By HARMONY KORINE (Main Street Books; 1998)
This innocuous looking 1998 trade paperback is a post-modern collage with nothing resembling a traditional narrative. A CRACKUP AT THE RACE RIOTS doesn’t actually involve race riots or a crack-up, and nor is it “A Novel Setting About the Bastard Wisher” (as the table of contents heading states), or “Swan Son of the Spick,” or “Like A Turk in Stockholm” (as two of the chapters are for some reason titled). What it is is a deeply strange literary mutation from a one-of-a-kind talent.
The book consists of meaningless snatches of conversation (“I’ll give you $1.00 if you hit her. I won’t hit her for $1.00. I’ll give you $2.50. Cinnamon sticks cost $2.75”), lists with no discernible rhyme or reason (“Books Found in Monty Clift’s Basement,” “Her Two Favorite Cigarette Jokes”), jokey anecdotes (“There was only one black girl in my high school and her last name was White”), random quotes (“More people commit suicide with a fork than with any other weapon”) and so forth.
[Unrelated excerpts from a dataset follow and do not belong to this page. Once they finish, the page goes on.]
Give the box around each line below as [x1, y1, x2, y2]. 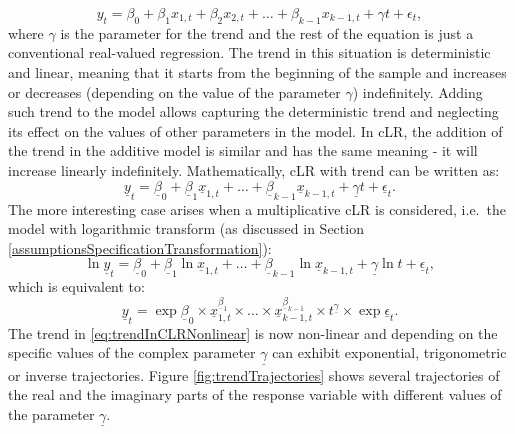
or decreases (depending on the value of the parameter [8, 81, 341, 102]
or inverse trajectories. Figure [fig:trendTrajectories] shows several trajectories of [8, 364, 500, 385]
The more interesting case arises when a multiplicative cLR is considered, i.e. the [8, 198, 506, 219]
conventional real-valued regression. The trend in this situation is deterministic [8, 42, 491, 63]
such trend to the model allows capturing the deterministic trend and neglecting [8, 101, 499, 122]
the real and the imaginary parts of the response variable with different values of [8, 384, 502, 405]
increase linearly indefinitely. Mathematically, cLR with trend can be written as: [8, 159, 500, 180]
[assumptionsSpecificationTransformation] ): [8, 237, 272, 258]
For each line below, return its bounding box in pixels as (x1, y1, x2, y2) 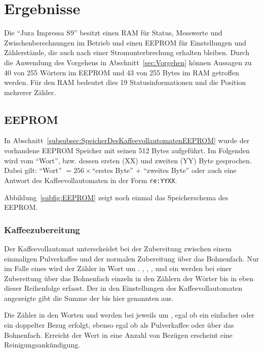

The subjects covered include suicide, obesity, homosexuality, amputation, the private lives of media figures and seemingly anything that happened to pop into the head of the then 23-year old Harmony Korine, a screenwriter (of 1995’s KIDS and 2002’s KEN PARK) and filmmaker (of 1997’s GUMMO and 1999’s JULIEN DONKEY-BOY) who with A CRACKUP AT THE RACE RIOTS provided a banger of a debut publication.
Also included is a page consisting entirely of the words “Robert Frost Biten,” another with a picture of M.C. hammer at age 11, and another with only the typed word “hepburn.” If that’s not enough for you, there are copious handwritten scrawls, drawings and a photo of the late teenage killer Richard Allan Kasso Jr. (1967-1984).
I’m not going to hazard a guess as to what any of this means, but I do recognize a peculiar genius at work in these pages. Korine’s depiction of an America packed with drug addicts, celebrity worship, suicides and physical deformity is a compelling one, and A CRACKUP AT THE RACE RIOTS a curiously beautiful, one of a kind grotesquerie. It’s certainly the only book you’ll find containing the words “Jessica Tandy had an elongated vagina.”